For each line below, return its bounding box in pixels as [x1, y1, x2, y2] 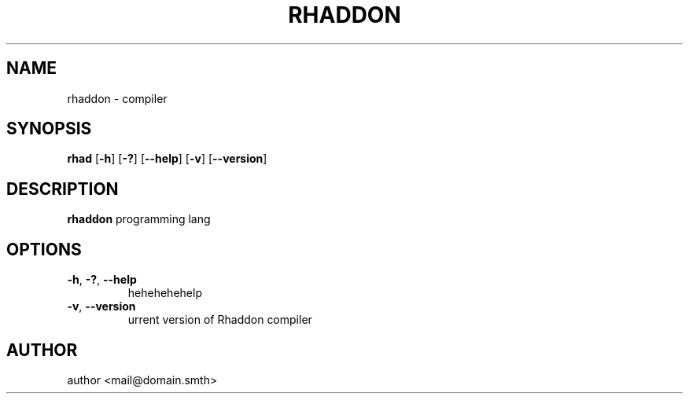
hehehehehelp [127, 286, 202, 300]
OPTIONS [6, 239, 82, 259]
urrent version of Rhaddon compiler [127, 313, 312, 327]
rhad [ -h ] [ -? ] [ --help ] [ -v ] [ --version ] [67, 152, 267, 166]
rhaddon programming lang [67, 212, 211, 226]
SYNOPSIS [6, 119, 92, 139]
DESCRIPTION [6, 178, 119, 199]
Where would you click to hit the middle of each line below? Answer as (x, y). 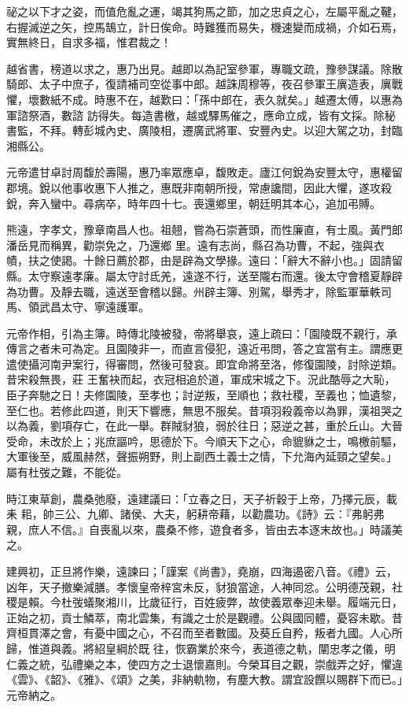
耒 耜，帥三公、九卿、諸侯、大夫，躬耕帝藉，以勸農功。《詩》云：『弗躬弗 (195, 514)
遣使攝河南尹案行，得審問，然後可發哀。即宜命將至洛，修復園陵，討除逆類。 (204, 363)
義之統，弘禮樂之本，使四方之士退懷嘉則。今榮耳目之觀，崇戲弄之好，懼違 (210, 664)
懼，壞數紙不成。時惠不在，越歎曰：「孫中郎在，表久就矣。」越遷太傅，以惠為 (204, 99)
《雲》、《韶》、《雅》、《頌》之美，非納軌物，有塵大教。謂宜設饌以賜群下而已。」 (204, 679)
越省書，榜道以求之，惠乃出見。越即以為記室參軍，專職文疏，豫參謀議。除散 (204, 68)
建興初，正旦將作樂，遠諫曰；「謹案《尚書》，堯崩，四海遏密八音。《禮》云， (202, 571)
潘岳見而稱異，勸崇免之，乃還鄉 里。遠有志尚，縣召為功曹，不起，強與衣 (195, 245)
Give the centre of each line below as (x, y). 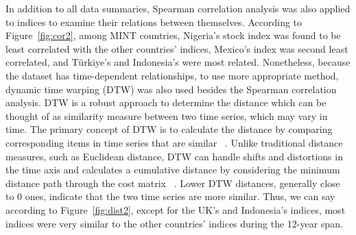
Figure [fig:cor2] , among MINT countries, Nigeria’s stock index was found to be (173, 35)
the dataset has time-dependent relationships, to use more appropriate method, (172, 75)
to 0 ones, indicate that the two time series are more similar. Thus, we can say (170, 196)
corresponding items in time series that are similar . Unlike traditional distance (174, 142)
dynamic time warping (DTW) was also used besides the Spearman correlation (171, 89)
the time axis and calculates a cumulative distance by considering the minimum (173, 170)
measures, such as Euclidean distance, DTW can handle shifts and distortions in (174, 156)
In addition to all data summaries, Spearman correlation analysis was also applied (178, 8)
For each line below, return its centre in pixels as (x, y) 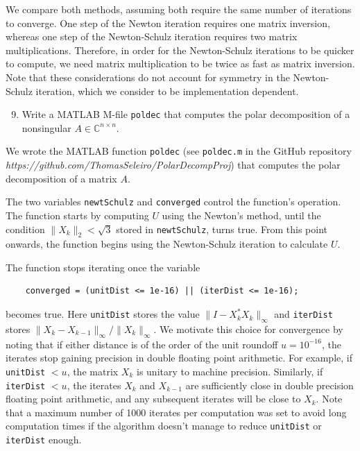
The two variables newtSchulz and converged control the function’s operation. (173, 202)
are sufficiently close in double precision (269, 385)
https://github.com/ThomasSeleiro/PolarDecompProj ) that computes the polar (173, 165)
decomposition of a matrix (61, 178)
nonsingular (46, 127)
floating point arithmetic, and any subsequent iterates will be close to (153, 399)
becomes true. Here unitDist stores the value (103, 314)
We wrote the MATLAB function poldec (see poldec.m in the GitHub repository (179, 151)

§ **PROMPT**: Would you repeat the complete listing exactly, excluding each picture it holds?

§ **RESULT**:
For each line below, return its bounding box in pixels as [x1, y1, x2, y2] 
hehehehehelp [127, 286, 202, 300]
OPTIONS [6, 239, 82, 259]
urrent version of Rhaddon compiler [127, 313, 312, 327]
rhad [ -h ] [ -? ] [ --help ] [ -v ] [ --version ] [67, 152, 267, 166]
rhaddon programming lang [67, 212, 211, 226]
SYNOPSIS [6, 119, 92, 139]
DESCRIPTION [6, 178, 119, 199]
Where would you click to hit the middle of each line below? Answer as (x, y). 
耒 耜，帥三公、九卿、諸侯、大夫，躬耕帝藉，以勸農功。《詩》云：『弗躬弗 (195, 514)
遣使攝河南尹案行，得審問，然後可發哀。即宜命將至洛，修復園陵，討除逆類。 (204, 363)
義之統，弘禮樂之本，使四方之士退懷嘉則。今榮耳目之觀，崇戲弄之好，懼違 (210, 664)
懼，壞數紙不成。時惠不在，越歎曰：「孫中郎在，表久就矣。」越遷太傅，以惠為 (204, 99)
《雲》、《韶》、《雅》、《頌》之美，非納軌物，有塵大教。謂宜設饌以賜群下而已。」 (204, 679)
越省書，榜道以求之，惠乃出見。越即以為記室參軍，專職文疏，豫參謀議。除散 (204, 68)
建興初，正旦將作樂，遠諫曰；「謹案《尚書》，堯崩，四海遏密八音。《禮》云， (202, 571)
潘岳見而稱異，勸崇免之，乃還鄉 里。遠有志尚，縣召為功曹，不起，強與衣 (195, 245)
Give the centre of each line below as (x, y). 
Figure [fig:cor2] , among MINT countries, Nigeria’s stock index was found to be (173, 35)
the dataset has time-dependent relationships, to use more appropriate method, (172, 75)
to 0 ones, indicate that the two time series are more similar. Thus, we can say (170, 196)
corresponding items in time series that are similar . Unlike traditional distance (174, 142)
dynamic time warping (DTW) was also used besides the Spearman correlation (171, 89)
the time axis and calculates a cumulative distance by considering the minimum (173, 170)
measures, such as Euclidean distance, DTW can handle shifts and distortions in (174, 156)
In addition to all data summaries, Spearman correlation analysis was also applied (178, 8)
For each line below, return its centre in pixels as (x, y) 
The two variables newtSchulz and converged control the function’s operation. (173, 202)
are sufficiently close in double precision (269, 385)
https://github.com/ThomasSeleiro/PolarDecompProj ) that computes the polar (173, 165)
decomposition of a matrix (61, 178)
nonsingular (46, 127)
floating point arithmetic, and any subsequent iterates will be close to (153, 399)
becomes true. Here unitDist stores the value (103, 314)
We wrote the MATLAB function poldec (see poldec.m in the GitHub repository (179, 151)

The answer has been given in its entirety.